O anestesiologista não tem como prever as muitas consequências oriundas dos aspectos multifários do organismo humano. Acrescente-se a tudo isso o fato de a Anestesiologia ser considerada por muitos a primeira especialidade de alto risco, porque todos os seus momentos são críticos, complexos e difíceis.
A abrangência da competência do anestesiologista o leva não apenas aos conhecimentos das técnicas usuais e aos cuidados pré, trans e pós-operatórios, mas ao domínio da função respiratória, aos cuidados da atividade circulatória, da prevenção do choque, da supressão do estímulo doloroso e da correção das alterações dos líquidos eletrolíticos.
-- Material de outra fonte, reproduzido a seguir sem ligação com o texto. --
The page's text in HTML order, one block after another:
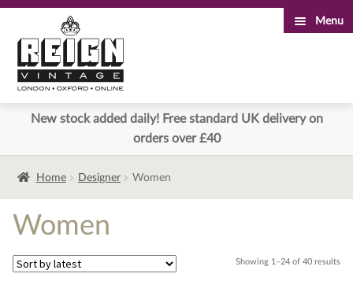
to
navigation
to
content
Menu
New stock added daily! Free standard UK delivery on
orders over £40
Home Designer Women
Women
Showing 1–24 of 40 results
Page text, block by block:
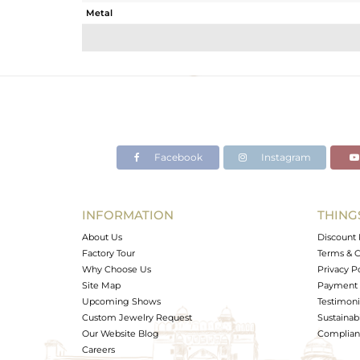
Metal
Avl. Pcs
Facebook Instagram
INFORMATION
About Us
Factory Tour
Why Choose Us
Site Map
Upcoming Shows
Custom Jewelry Request
Our Website Blog
Careers
Discount
Terms &
Privacy
Payment
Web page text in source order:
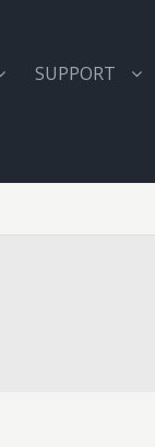
SUPPORT
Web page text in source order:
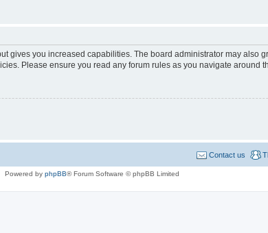
gives you increased capabilities. The board administrator may also
Please ensure you read any forum rules as you navigate around
Contact us
Powered by phpBB® Forum Software © phpBB Limited
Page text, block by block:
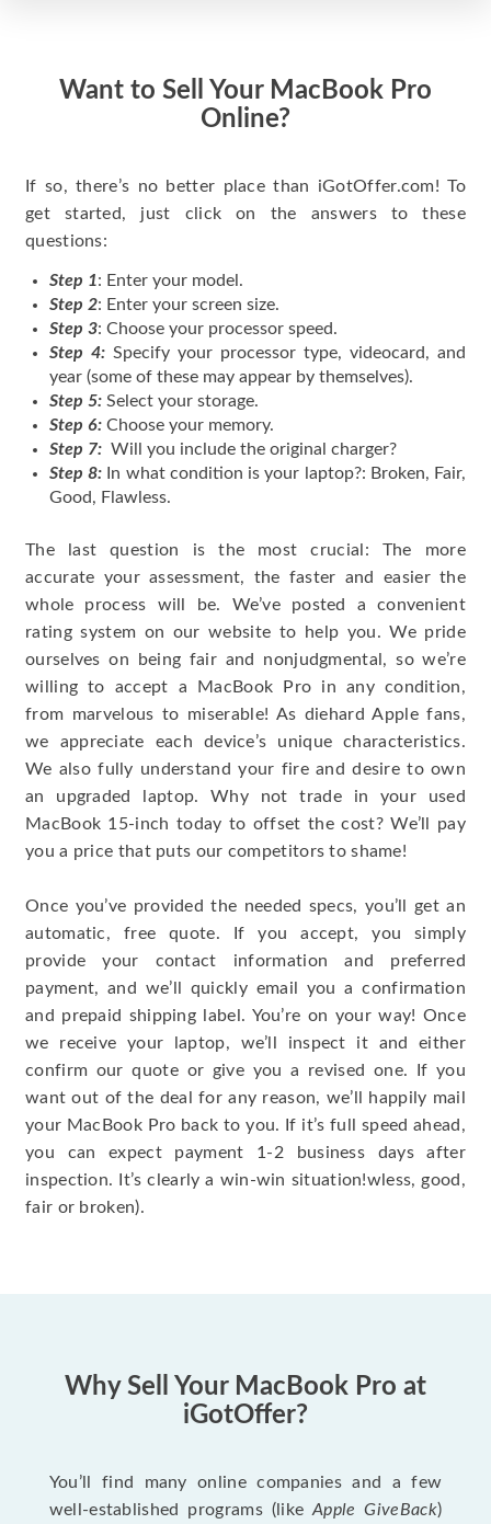
Want to Sell Your MacBook Pro
Online?
If so, there’s no better place than iGotOffer.com! To
get started, just click on the answers to these
questions:
Step 1: Enter your model.
Step 2: Enter your screen size.
Step 3: Choose your processor speed.
Step 4: Specify your processor type, videocard, and
year (some of these may appear by themselves).
Step 5: Select your storage.
Step 6: Choose your memory.
Step 7: Will you include the original charger?
Step 8: In what condition is your laptop?: Broken, Fair,
Good, Flawless.
The last question is the most crucial: The more
accurate your assessment, the faster and easier the
whole process will be. We’ve posted a convenient
rating system on our website to help you. We pride
ourselves on being fair and nonjudgmental, so we’re
willing to accept a MacBook Pro in any condition,
from marvelous to miserable! As diehard Apple fans,
we appreciate each device’s unique characteristics.
We also fully understand your fire and desire to own
an upgraded laptop. Why not trade in your used
MacBook 15-inch today to offset the cost? We’ll pay
you a price that puts our competitors to shame!
Once you’ve provided the needed specs, you’ll get an
automatic, free quote. If you accept, you simply
provide your contact information and preferred
payment, and we’ll quickly email you a confirmation
and prepaid shipping label. You’re on your way! Once
we receive your laptop, we’ll inspect it and either
confirm our quote or give you a revised one. If you
want out of the deal for any reason, we’ll happily mail
your MacBook Pro back to you. If it’s full speed ahead,
you can expect payment 1-2 business days after
inspection. It’s clearly a win-win situation!wless, good,
fair or broken).
Why Sell Your MacBook Pro at
iGotOffer?
You’ll find many online companies and a few
well-established programs (likeApple GiveBack)
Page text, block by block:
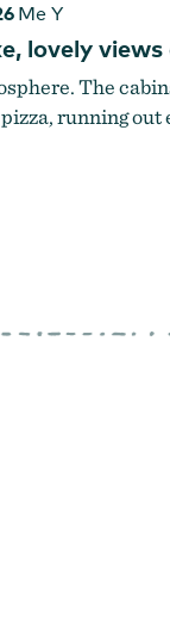
Me Y
lovely views
The
running
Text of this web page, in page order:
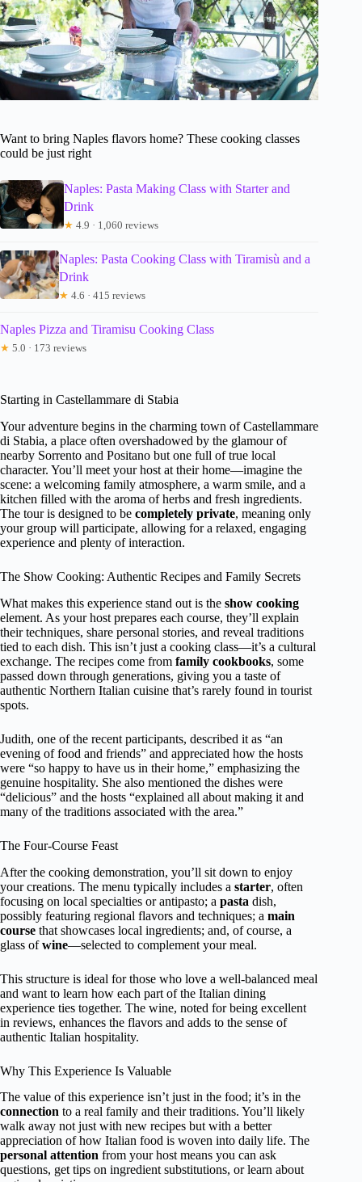
Want to bring Naples flavors home? These cooking classes
could be just right
Naples: Pasta Making Class with Starter and
Drink
★ 4.9 · 1,060 reviews
Naples: Pasta Cooking Class with Tiramisù and a
Drink
★ 4.6 · 415 reviews
Naples Pizza and Tiramisu Cooking Class
★ 5.0 · 173 reviews
Starting in Castellammare di Stabia
Your adventure begins in the charming town of Castellammare
di Stabia, a place often overshadowed by the glamour of
nearby Sorrento and Positano but one full of true local
character. You’ll meet your host at their home—imagine the
scene: a welcoming family atmosphere, a warm smile, and a
kitchen filled with the aroma of herbs and fresh ingredients.
The tour is designed to be completely private, meaning only
your group will participate, allowing for a relaxed, engaging
experience and plenty of interaction.
The Show Cooking: Authentic Recipes and Family Secrets
What makes this experience stand out is the show cooking
element. As your host prepares each course, they’ll explain
their techniques, share personal stories, and reveal traditions
tied to each dish. This isn’t just a cooking class—it’s a cultural
exchange. The recipes come from family cookbooks, some
passed down through generations, giving you a taste of
authentic Northern Italian cuisine that’s rarely found in tourist
spots.
Judith, one of the recent participants, described it as “an
evening of food and friends” and appreciated how the hosts
were “so happy to have us in their home,” emphasizing the
genuine hospitality. She also mentioned the dishes were
“delicious” and the hosts “explained all about making it and
many of the traditions associated with the area.”
The Four-Course Feast
After the cooking demonstration, you’ll sit down to enjoy
your creations. The menu typically includes a starter, often
focusing on local specialties or antipasto; a pasta dish,
possibly featuring regional flavors and techniques; a main
course that showcases local ingredients; and, of course, a
glass ofwine—selected to complement your meal.
This structure is ideal for those who love a well-balanced meal
and want to learn how each part of the Italian dining
experience ties together. The wine, noted for being excellent
in reviews, enhances the flavors and adds to the sense of
authentic Italian hospitality.
Why This Experience Is Valuable
The value of this experience isn’t just in the food; it’s in the
connection to a real family and their traditions. You’ll likely
walk away not just with new recipes but with a better
appreciation of how Italian food is woven into daily life. The
personal attention from your host means you can ask
questions, get tips on ingredient substitutions, or learn about
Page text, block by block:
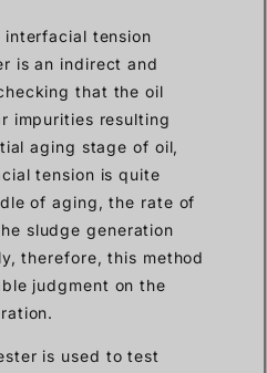
tension
is an indirect and
that the oil
impurities resulting
aging stage of oil,
tension is quite
of aging, the rate of
sludge generation
therefore, this method
judgment on the
is used to test
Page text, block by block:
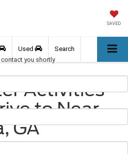
SAVED
Used Search
Activities
to Near
GA
you shortly
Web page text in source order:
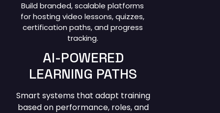
Build branded, scalable platforms
for hosting video lessons, quizzes,
certification paths, and progress
tracking.
AI-POWERED
LEARNING PATHS
Smart systems that adapt training
based on performance, roles, and
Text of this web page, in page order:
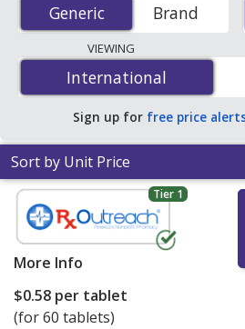
pharmacies, and discount
lowest available price for
$0.42 per tabletfor 90 tablets at
save 42% off the average U.S.
$0.74 per tablet for 90 tablets.
Generic
Generic Brand
VIEWING
International
International
Sign up for free price
Sort by Unit Price
Tier 1
More Info
$0.58 per tablet
(for 60 tablets)
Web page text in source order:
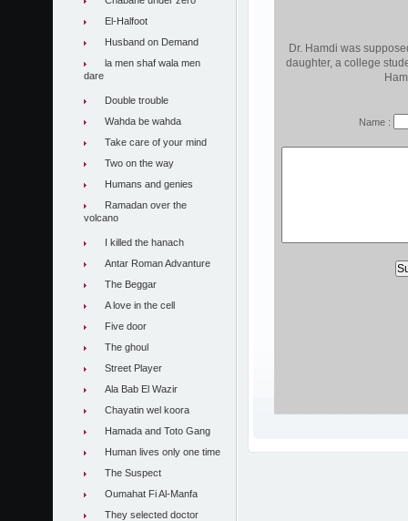
El-Halfoot
Husband on Demand
la men shaf wala men
dare
Double trouble
Wahda be wahda
Take care of your mind
Two on the way
Humans and genies
Ramadan over the
volcano
I killed the hanach
Antar Roman Advanture
The Beggar
A love in the cell
Five door
The ghoul
Street Player
Ala Bab El Wazir
Chayatin wel koora
Hamada and Toto Gang
Human lives only one time
The Suspect
Oumahat Fi Al-Manfa
They selected doctor
Dr. Hamdi was
daughter, a college
Name :
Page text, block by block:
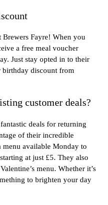
Fayre! When you
a free meal voucher
Just stay opted in to their
birthday discount from
customer deals?
deals for returning
of their incredible
menu available Monday to
at just £5. They also
menu. Whether it’s
to brighten your day
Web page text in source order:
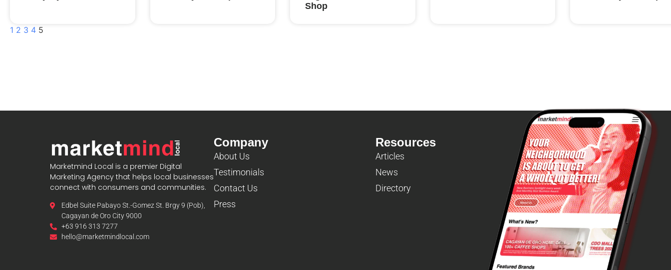
Shop
1 2 3 4 5
Marketmind Local is a premier Digital
Marketing Agency that helps local businesses
connect with consumers and communities.
Edbel Suite Pabayo St.-Gomez St. Brgy 9 (Pob),
Cagayan de Oro City 9000
+63 916 313 7277
hello@marketmindlocal.com
Company
About Us
Testimonials
Contact Us
Press
Resources
Articles
News
Directory
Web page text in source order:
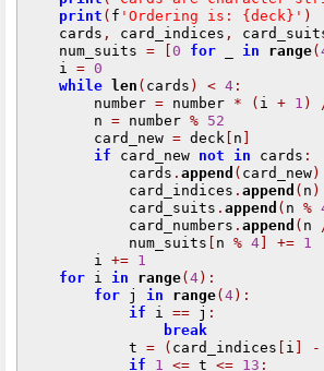
print ( f 'Ordering is: {deck}' )
    cards
, card_indices ,
    num_suits
= [0 for in range(
    i
= 0
while
len ( cards ) < 4 :
        number
= number * ( i + 1 )
        n
= number % 52
        card_new
= deck n
if card_new not in cards :
            cards
.append ( card_new)
            card_indices
.append ( n )
            card_suits
.append ( n %
            card_numbers
.append ( n
            num_suits
n % 4 += 1
        i
+= 1
for i in range(4):
for j in range(4):
if i == j :
break
            t
= ( card_indices i -
if
1 <= t <= 13 :

E mais: exige-se dele o conhecimento e a execução simultânea, e, às vezes, imediata, do acesso vascular superficial ou profundo; a permeabilidade das vias respiratórias; a manutenção dos sistemas vitais; o controle dos equipamentos; o domínio sobre os órgãos principais e acessórios da respiração; o controle das alterações gasosas e da capacidade residual funcional; além do controle da redução do volume-minuto.
Em síntese, o que se afirma não é que o anestesiologista não cometa erros – sejam eles de diagnóstico, de terapêutica e de técnicas –, ou que ele nunca seja negligente, quando se afasta da sala, ou imprudente, quando desnecessariamente atua de forma simultânea em duas anestesias, mas tão somente que a anestesia, tal qual vem se aplicando hodiernamente no conjunto das ações de saúde e em que se pese a relevância dada à modalidade de obrigação, não pode constituir um contrato de resultado, mas de meios ou de diligência – embora casos em que manifesta negligência ou imprudência venham a ampliar sua responsabilidade quanto aos métodos usados ou à terapêutica escolhida.
Nos casos de maus resultados, em que se procure comprovar um erro médico, o que se deve considerar, antes de mais nada, além do nexo causal e do tamanho do dano, é o grau da previsibilidade do autor em produzir o resultado danoso e a culpa suficientemente demonstrada, dentro das espécies negligência, imperícia e imprudência. Nunca, de forma dogmática, prender-se a um princípio discutível em que se afirma, equivocadamente, ser o ato anestésico uma obrigação de resultado, dentro da relação contratual entre o médico e seu paciente.
A obrigação de resultado, em que se exige do devedor ativo dar ou fazer alguma coisa, parece-nos a cobrança contratual aos prestadores de serviços de coisas materiais, ao não cumprirem a promessa quantitativa ou qualitativa de uma empreitada. Isso, é claro, não poderia ocorrer na assistência médica. A não ser que irresponsavelmente alguém prometesse tanto.
Mesmo assim, qualquer que seja a forma de obrigação de meios ou de resultado, diante do dano, o que se vai apurar é a responsabilidade, levando-se em conta principalmente o grau da culpa, o nexo de causalidade e a dimensão do dano, ainda mais diante das ações de indenizações por perdas e danos.
No ato médico, a discutida questão entre a culpa contratual e a culpa aquiliana, e, em consequência, a existência de uma obrigação de meio ou uma obrigação de resultado, parece-nos apenas um detalhe. Na prática, o que vai prevalecer mesmo é a relação entre a culpa e o dano, pois, hoje, até mesmo a exigência do onus probandi já tem remédio para a inversão da prova, qualquer que seja a modalidade de contrato.